Payments to WellPoint executives after the company’s buyout by Anthem Inc. could top $600 million if regulators and shareholders do not modify the acquisition terms, according to documents received from California regulators by the Foundation for Taxpayer and Consumer rights under a Public Records Act Request late Tuesday.
The documents detail potential payments in excess of those estimated by the company to shareholders at $200 million in a recent proxy. Executives will receive cash bonuses worth between $146 million and $365 million under the proposed terms of the company buyout by Anthem, in addition to over $251 million in stock options. WellPoint CEO Leonard Schaeffer has already begun exercising his stock options as of June 1st at sweetheart prices – earning him $16 million on that one day alone and increasing the size of his shares by hundreds of thousands.
When we look back at the history of health insurance in this country, we can thank this one man for the rapid shifting of Americans out of what historically had been nonprofit health insurance plans that initially were community-rated, meaning they charged everybody the same premium, regardless of gender, health status, occupation or address, and did not use gimmicks like prior authorization to boost profits. Being nonprofits, they couldn’t even book profits, although many of them did amass millions more in “reserves” than regulators required for solvency reasons.
I was working at Cigna when WellPoint joined the club of big for-profit insurers in 1993, along with Aetna, Humana (where I also previously worked), UnitedHealth, which was a relatively small player back then, and giant “multiline” insurers like MetLife, Prudential and Travelers. All of those last three decided to sell their health insurance operations to UnitedHealth and Aetna, putting those companies on the path to becoming the behemoths they are today.

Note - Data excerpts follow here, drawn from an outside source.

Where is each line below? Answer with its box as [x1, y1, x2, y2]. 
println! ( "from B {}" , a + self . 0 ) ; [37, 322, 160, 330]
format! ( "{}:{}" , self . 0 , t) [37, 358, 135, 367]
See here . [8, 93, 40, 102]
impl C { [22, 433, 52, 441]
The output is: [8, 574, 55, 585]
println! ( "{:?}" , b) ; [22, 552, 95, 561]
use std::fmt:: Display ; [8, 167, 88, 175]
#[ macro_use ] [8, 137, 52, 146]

And Schaeffer would wind up being one of America’s richest men, and, to his credit, he has been personally philanthropic. We know that because his name shows up all over the place in U.S. health care think-tank world. Indeed, his name is now associated far more with groups and institutions engaged in public policy than the “platinum parachute,” to use Consumer Watchdog’s term, he got when he and a few colleagues engineered the sale of WellPoint to Anthem. As his bio notes:
In 2009, Schaeffer established the Schaeffer Center for Health Policy and Economics at the University of Southern California, which emphasizes the interdisciplinary approach to research and analysis to support evidence-based health policy. In 2015, he established the Schaeffer Fellows in Government Service program which has supported 418 undergraduates to date in high-level, summer government internships. In 2004, he established the Schaeffer Institute for Public Policy & Government Service. He has also endowed chairs in health care financing and policy at the Brookings Institution, Harvard Medical School, the National Academy of Medicine, UC Berkeley and USC.

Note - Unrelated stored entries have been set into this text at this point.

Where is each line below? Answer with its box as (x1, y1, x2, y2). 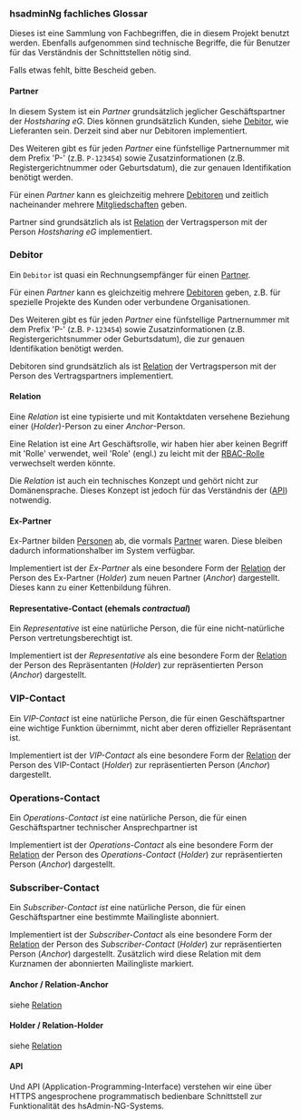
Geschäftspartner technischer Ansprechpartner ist (9, 822, 198, 832)
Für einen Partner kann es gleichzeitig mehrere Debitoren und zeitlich (9, 189, 269, 200)
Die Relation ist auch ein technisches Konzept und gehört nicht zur (9, 476, 258, 486)
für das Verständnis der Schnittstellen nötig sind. (9, 47, 192, 58)
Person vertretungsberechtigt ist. (9, 633, 133, 644)
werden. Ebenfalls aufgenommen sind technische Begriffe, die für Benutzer (9, 37, 291, 48)
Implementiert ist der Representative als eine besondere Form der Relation (9, 650, 287, 661)
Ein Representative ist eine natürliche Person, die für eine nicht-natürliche (9, 623, 286, 634)

If Schaeffer still owns shares in Elevance, he is a bit poorer today than he was yesterday morning, but he’s probably still doing OK. Shares of Elevance’s stock have increased 1731% in value since they started trading on the New York Stock Exchange in October 2001, even with the company’s very bad Thursday on the Street.

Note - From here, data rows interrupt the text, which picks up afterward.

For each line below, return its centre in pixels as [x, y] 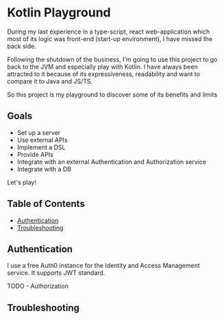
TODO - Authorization [38, 286]
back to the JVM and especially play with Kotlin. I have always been [102, 66]
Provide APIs [35, 154]
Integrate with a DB [44, 169]
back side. [22, 46]
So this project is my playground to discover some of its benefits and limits [112, 95]
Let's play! [22, 182]
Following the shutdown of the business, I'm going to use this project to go [112, 59]
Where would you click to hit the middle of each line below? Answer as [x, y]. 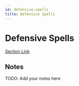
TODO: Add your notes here [33, 79]
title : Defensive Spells [30, 14]
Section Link [17, 52]
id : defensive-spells [27, 9]
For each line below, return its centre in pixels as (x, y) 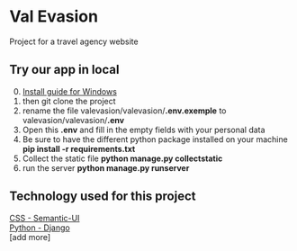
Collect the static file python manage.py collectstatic (122, 158)
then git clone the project (69, 101)
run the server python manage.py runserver (106, 167)
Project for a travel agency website (74, 41)
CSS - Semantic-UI (45, 218)
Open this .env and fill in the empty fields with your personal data (144, 130)
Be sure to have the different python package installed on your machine (155, 139)
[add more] (30, 237)

I’ve been at thisfor so long and have seen so much. And it’s hard to overstate how significant the latest revelations from The Wall Street Journal are. According to its reporting, the U.S. Department of Justice’s criminal health care-fraud unit is questioning former UnitedHealth Group employees about the company’s Medicare billing practices regarding how the company records diagnoses that trigger higher payments from taxpayers.
For years, independent policy experts and *some* regulators have warned that the private Medicare Advantage program has become a breeding ground for upcoding and tax dollar waste. The tactic being scrutinized by the DOJ is called “upcoding.” Essentially, Medicare Advantage companies have an incentive to “find” new illnesses — even among patients who might not need additional treatment because the more serious the diagnoses, the bigger the government payouts to the company.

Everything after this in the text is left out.